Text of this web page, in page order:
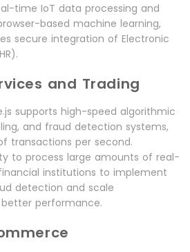
time IoT data processing and
based machine learning,
secure integration of Electronic
and Trading
supports high-speed algorithmic
and fraud detection systems,
transactions per second.
to process large amounts of real-
institutions to implement
detection and scale
performance.
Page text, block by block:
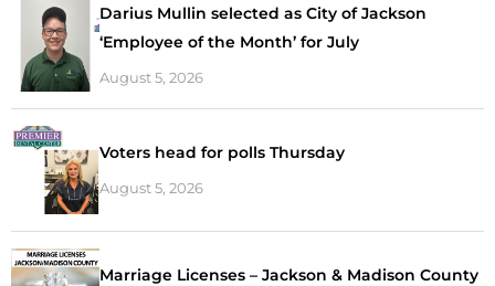
Darius Mullin selected as City of Jackson
‘Employee of the Month’ for July
August 5, 2026
Voters head for polls Thursday
August 5, 2026
Marriage Licenses – Jackson & Madison County
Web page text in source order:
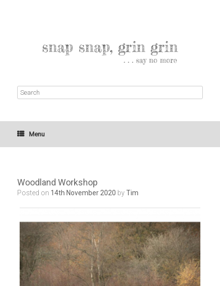
Menu
Woodland Workshop
Posted on 14th November 2020 byTim
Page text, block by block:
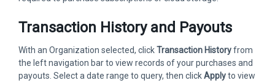
Transaction History and Payouts
With an Organization selected, clickTransaction Historyfrom
the left navigation bar to view records of your purchases and
payouts. Select a date range to query, then clickApplyto view
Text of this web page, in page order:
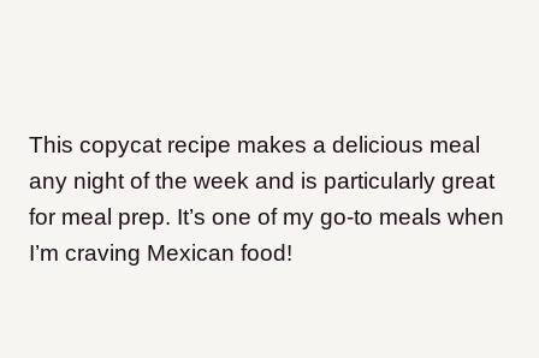
This copycat recipe makes a delicious meal
any night of the week and is particularly great
for meal prep. It’s one of my go-to meals when
I’m craving Mexican food!
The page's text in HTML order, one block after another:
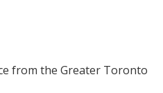
from the Greater Toronto
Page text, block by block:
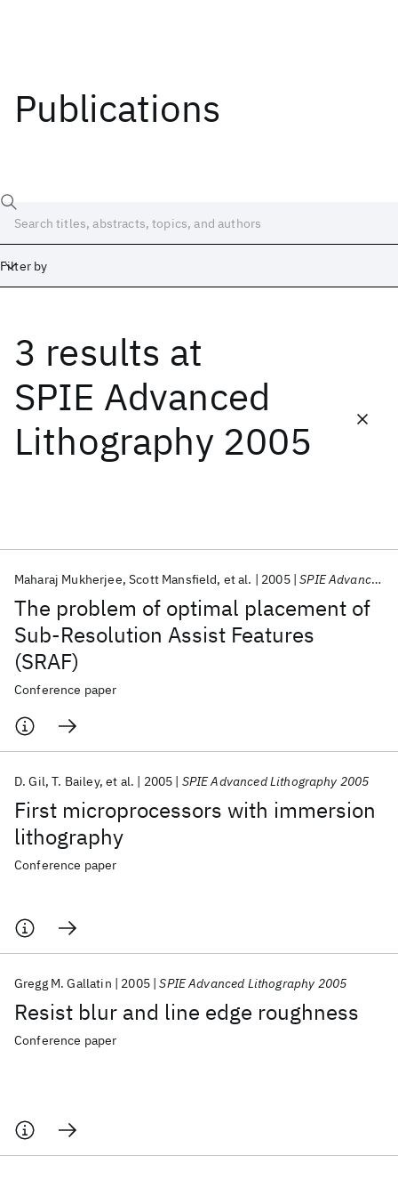
Publications
Filter by
3 results at
SPIE Advanced
Lithography 2005
The problem of optimal placement of
Sub-Resolution Assist Features
(SRAF)
Maharaj Mukherjee Scott Mansfield et al. 2005 SPIE Advanced Lithography 2005
Conference paper
First microprocessors with immersion
lithography
D. Gil T. Bailey et al. 2005 SPIE Advanced Lithography 2005
Conference paper
Resist blur and line edge roughness
Gregg M. Gallatin 2005 SPIE Advanced Lithography 2005
Conference paper
Date
Start
Popular topics
AI Hardware Foundation Models
Machine Learning
Materials Discovery
Quantum Safe
Quantum Software
Quantum Systems
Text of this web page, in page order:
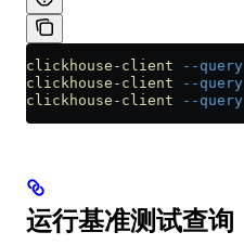
clickhouse-client --query
clickhouse-client --query
clickhouse-client --query
运行基准测试查询
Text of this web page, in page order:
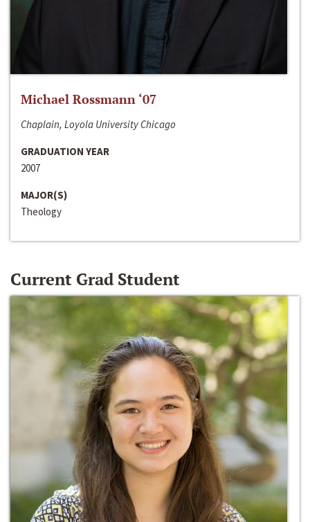
Michael Rossmann ‘07
Chaplain, Loyola University Chicago
GRADUATION YEAR
2007
MAJOR(S)
Theology
Current Grad Student
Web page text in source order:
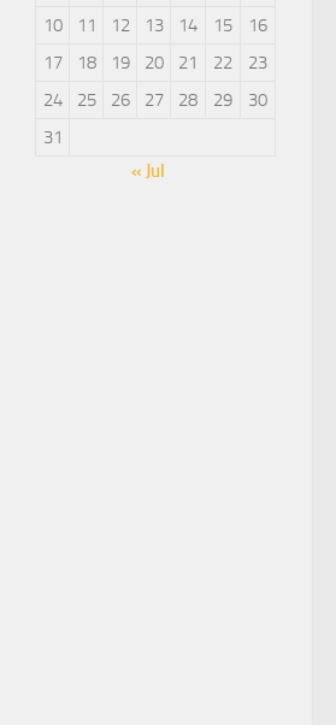
10
11 12 13 14 15
16
17
18 19 20 21 22
23
24
25 26 27 28 29
30
31
« Jul
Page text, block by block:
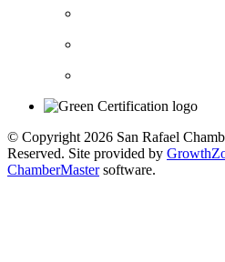
© Copyright 2026 San Rafael
Reserved. Site provided by
ChamberMastersoftware.
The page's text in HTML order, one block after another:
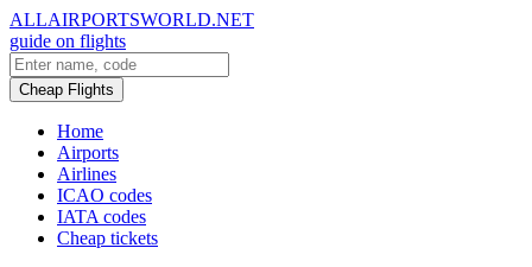
ALLAIRPORTSWORLD.NET
guide on flights
Cheap Flights
Home
Airports
Airlines
ICAO codes
IATA codes
Cheap tickets
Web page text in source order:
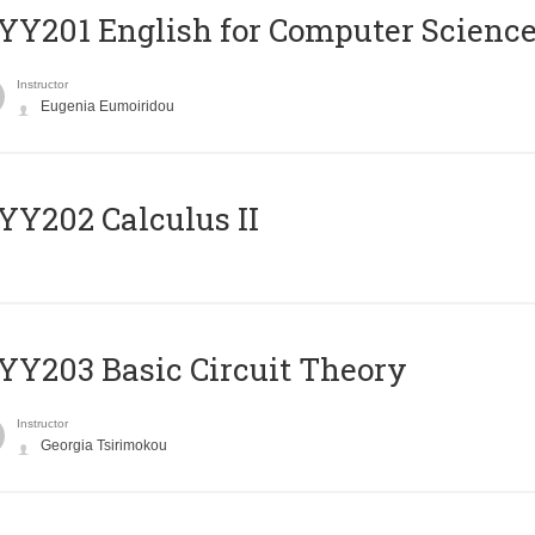
English for Computer
Instructor
Eugenia Eumoiridou
Calculus II
Basic Circuit Theory
Instructor
Georgia Tsirimokou
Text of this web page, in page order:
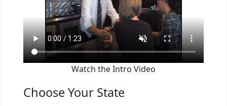
Watch the Intro Video
Choose Your State
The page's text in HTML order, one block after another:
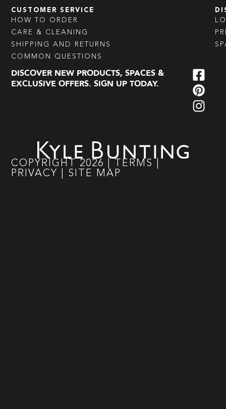
CUSTOMER SERVICE
HOW TO ORDER
CARE & CLEANING
SHIPPING AND RETURNS
COMMON QUESTIONS
DISCOVER NEW PRODUCTS, SPACES &
EXCLUSIVE OFFERS. SIGN UP TODAY.
COPYRIGHT 2026 TERMS
PRIVACY
SITE MAP
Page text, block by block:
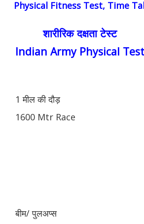
Physical Fitness Test, Time
शारीरिक दक्षता टेस्ट
Indian Army Physical Test
1 मील की दौड़
1600 Mtr Race
बीम/ पुलअप्स
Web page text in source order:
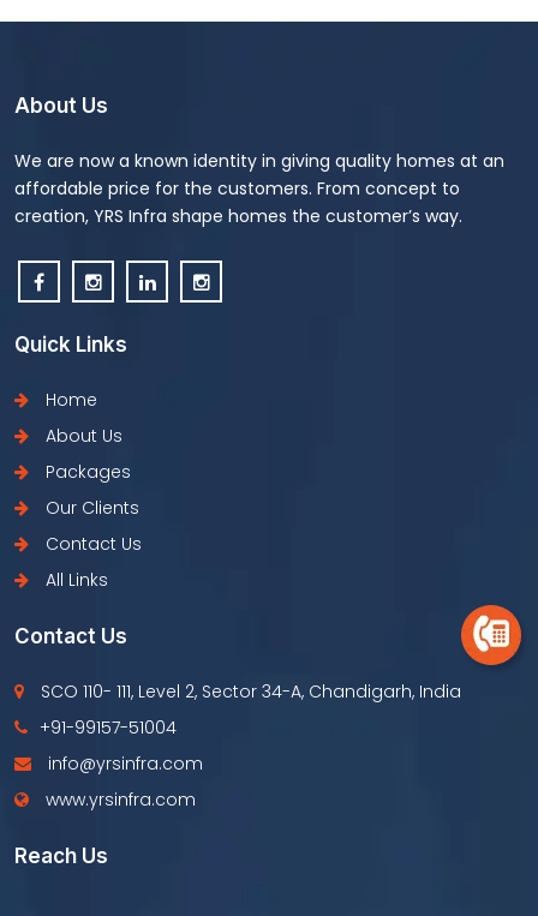
About Us
We are now a known identity in giving quality homes at an
affordable price for the customers. From concept to
creation, YRS Infra shape homes the customer’s way.
Quick Links
Home
About Us
Packages
Our Clients
Contact Us
All Links
Contact Us
SCO 110- 111, Level 2, Sector 34-A, Chandigarh, India
+91-99157-51004
info@yrsinfra.com
www.yrsinfra.com
Reach Us
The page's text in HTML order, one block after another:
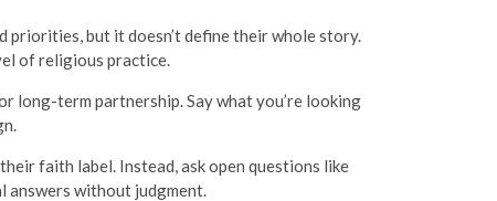
but it doesn’t define their whole story.
of religious practice.
term partnership. Say what you’re looking
faith label. Instead, ask open questions like
answers without judgment.
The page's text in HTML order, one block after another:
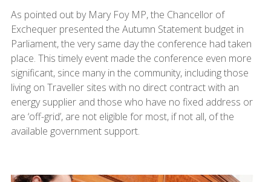
As pointed out by Mary Foy MP, the Chancellor of
Exchequer presented the Autumn Statement budget in
Parliament, the very same day the conference had taken
place. This timely event made the conference even more
significant, since many in the community, including those
living on Traveller sites with no direct contract with an
energy supplier and those who have no fixed address or
are ‘off-grid’, are not eligible for most, if not all, of the
available government support.
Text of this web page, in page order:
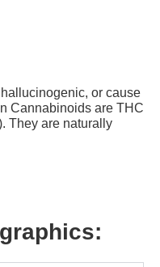
or cause
Cannabinoids are THC
They are naturally
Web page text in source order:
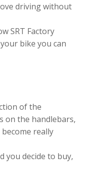
driving without
SRT Factory
bike you can
of the
on the handlebars,
really
you decide to buy,
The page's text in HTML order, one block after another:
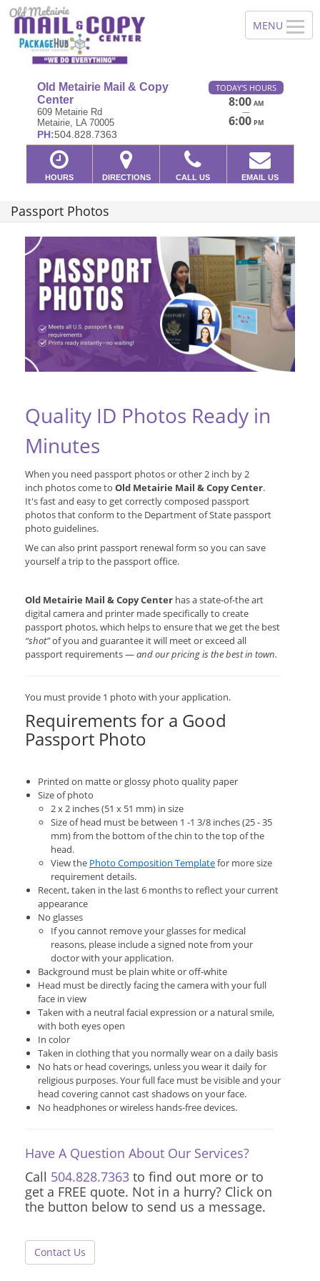
Old Metairie Mail & Copy
Center
609 Metairie Rd
Metairie, LA 70005
PH:504.828.7363
TODAY'S HOURS
8:00 AM
—
6:00 PM
HOURS DIRECTIONS CALL US EMAIL US
Passport Photos
Quality ID Photos Ready in
Minutes
When you need passport photos or other 2 inch by 2
inch photos come to Old Metairie Mail & Copy Center.
It's fast and easy to get correctly composed passport
photos that conform to the Department of State passport
photo guidelines.
We can also print passport renewal form so you can save
yourself a trip to the passport office.
Old Metairie Mail & Copy Center has a state-of-the art
digital camera and printer made specifically to create
passport photos, which helps to ensure that we get the best
“shot”of you and guarantee it will meet or exceed all
passport requirements —and our pricing is the best in town.
You must provide 1 photo with your application.
Requirements for a Good
Passport Photo
Printed on matte or glossy photo quality paper
Size of photo
2 x 2 inches (51 x 51 mm) in size
Size of head must be between 1 -1 3/8 inches (25 - 35
mm) from the bottom of the chin to the top of the
head.
View the Photo Composition Templatefor more size
requirement details.
Recent, taken in the last 6 months to reflect your current
appearance
No glasses
If you cannot remove your glasses for medical
reasons, please include a signed note from your
doctor with your application.
Background must be plain white or off-white
Head must be directly facing the camera with your full
face in view
Taken with a neutral facial expression or a natural smile,
with both eyes open
In color
Taken in clothing that you normally wear on a daily basis
No hats or head coverings, unless you wear it daily for
religious purposes. Your full face must be visible and your
head covering cannot cast shadows on your face.
No headphones or wireless hands-free devices.
Have A Question About Our Services?
Call 504.828.7363 to find out more or to
get a FREE quote. Not in a hurry? Click on
the button below to send us a message.
Contact Us

PROBLEM | Output the material word for word, omitting its pictures.

ANSWER FOR THE TASK |
Text of this web page, in page order:
time IoT data processing and
based machine learning,
secure integration of Electronic
and Trading
supports high-speed algorithmic
and fraud detection systems,
transactions per second.
to process large amounts of real-
institutions to implement
detection and scale
performance.
Page text, block by block:
Darius Mullin selected as City of Jackson
‘Employee of the Month’ for July
August 5, 2026
Voters head for polls Thursday
August 5, 2026
Marriage Licenses – Jackson & Madison County
Web page text in source order:
Menu
Woodland Workshop
Posted on 14th November 2020 byTim
Page text, block by block:
Transaction History and Payouts
With an Organization selected, clickTransaction Historyfrom
the left navigation bar to view records of your purchases and
payouts. Select a date range to query, then clickApplyto view
Text of this web page, in page order:
This copycat recipe makes a delicious meal
any night of the week and is particularly great
for meal prep. It’s one of my go-to meals when
I’m craving Mexican food!
The page's text in HTML order, one block after another:
from the Greater Toronto
Page text, block by block:
Publications
Filter by
3 results at
SPIE Advanced
Lithography 2005
The problem of optimal placement of
Sub-Resolution Assist Features
(SRAF)
Maharaj Mukherjee Scott Mansfield et al. 2005 SPIE Advanced Lithography 2005
Conference paper
First microprocessors with immersion
lithography
D. Gil T. Bailey et al. 2005 SPIE Advanced Lithography 2005
Conference paper
Resist blur and line edge roughness
Gregg M. Gallatin 2005 SPIE Advanced Lithography 2005
Conference paper
Date
Start
Popular topics
AI Hardware Foundation Models
Machine Learning
Materials Discovery
Quantum Safe
Quantum Software
Quantum Systems
Text of this web page, in page order:
clickhouse-client --query
clickhouse-client --query
clickhouse-client --query
运行基准测试查询
Text of this web page, in page order:
Michael Rossmann ‘07
Chaplain, Loyola University Chicago
GRADUATION YEAR
2007
MAJOR(S)
Theology
Current Grad Student
Web page text in source order:
10
11 12 13 14 15
16
17
18 19 20 21 22
23
24
25 26 27 28 29
30
31
« Jul
Page text, block by block:
© Copyright 2026 San Rafael
Reserved. Site provided by
ChamberMastersoftware.
The page's text in HTML order, one block after another:
ALLAIRPORTSWORLD.NET
guide on flights
Cheap Flights
Home
Airports
Airlines
ICAO codes
IATA codes
Cheap tickets
Web page text in source order:
English for Computer
Instructor
Eugenia Eumoiridou
Calculus II
Basic Circuit Theory
Instructor
Georgia Tsirimokou
Text of this web page, in page order:
Watch the Intro Video
Choose Your State
The page's text in HTML order, one block after another:
CUSTOMER SERVICE
HOW TO ORDER
CARE & CLEANING
SHIPPING AND RETURNS
COMMON QUESTIONS
DISCOVER NEW PRODUCTS, SPACES &
EXCLUSIVE OFFERS. SIGN UP TODAY.
COPYRIGHT 2026 TERMS
PRIVACY
SITE MAP
Page text, block by block:
Physical Fitness Test, Time
शारीरिक दक्षता टेस्ट
Indian Army Physical Test
1 मील की दौड़
1600 Mtr Race
बीम/ पुलअप्स
Web page text in source order:
About Us
We are now a known identity in giving quality homes at an
affordable price for the customers. From concept to
creation, YRS Infra shape homes the customer’s way.
Quick Links
Home
About Us
Packages
Our Clients
Contact Us
All Links
Contact Us
SCO 110- 111, Level 2, Sector 34-A, Chandigarh, India
+91-99157-51004
info@yrsinfra.com
www.yrsinfra.com
Reach Us
The page's text in HTML order, one block after another:
but it doesn’t define their whole story.
of religious practice.
term partnership. Say what you’re looking
faith label. Instead, ask open questions like
answers without judgment.
The page's text in HTML order, one block after another:
As pointed out by Mary Foy MP, the Chancellor of
Exchequer presented the Autumn Statement budget in
Parliament, the very same day the conference had taken
place. This timely event made the conference even more
significant, since many in the community, including those
living on Traveller sites with no direct contract with an
energy supplier and those who have no fixed address or
are ‘off-grid’, are not eligible for most, if not all, of the
available government support.
Text of this web page, in page order:
or cause
Cannabinoids are THC
They are naturally
Web page text in source order:
driving without
SRT Factory
bike you can
of the
on the handlebars,
really
you decide to buy,
The page's text in HTML order, one block after another:
Old Metairie Mail & Copy
Center
609 Metairie Rd
Metairie, LA 70005
PH:504.828.7363
TODAY'S HOURS
8:00 AM
—
6:00 PM
HOURS DIRECTIONS CALL US EMAIL US
Passport Photos
Quality ID Photos Ready in
Minutes
When you need passport photos or other 2 inch by 2
inch photos come to Old Metairie Mail & Copy Center.
It's fast and easy to get correctly composed passport
photos that conform to the Department of State passport
photo guidelines.
We can also print passport renewal form so you can save
yourself a trip to the passport office.
Old Metairie Mail & Copy Center has a state-of-the art
digital camera and printer made specifically to create
passport photos, which helps to ensure that we get the best
“shot”of you and guarantee it will meet or exceed all
passport requirements —and our pricing is the best in town.
You must provide 1 photo with your application.
Requirements for a Good
Passport Photo
Printed on matte or glossy photo quality paper
Size of photo
2 x 2 inches (51 x 51 mm) in size
Size of head must be between 1 -1 3/8 inches (25 - 35
mm) from the bottom of the chin to the top of the
head.
View the Photo Composition Templatefor more size
requirement details.
Recent, taken in the last 6 months to reflect your current
appearance
No glasses
If you cannot remove your glasses for medical
reasons, please include a signed note from your
doctor with your application.
Background must be plain white or off-white
Head must be directly facing the camera with your full
face in view
Taken with a neutral facial expression or a natural smile,
with both eyes open
In color
Taken in clothing that you normally wear on a daily basis
No hats or head coverings, unless you wear it daily for
religious purposes. Your full face must be visible and your
head covering cannot cast shadows on your face.
No headphones or wireless hands-free devices.
Have A Question About Our Services?
Call 504.828.7363 to find out more or to
get a FREE quote. Not in a hurry? Click on
the button below to send us a message.
Contact Us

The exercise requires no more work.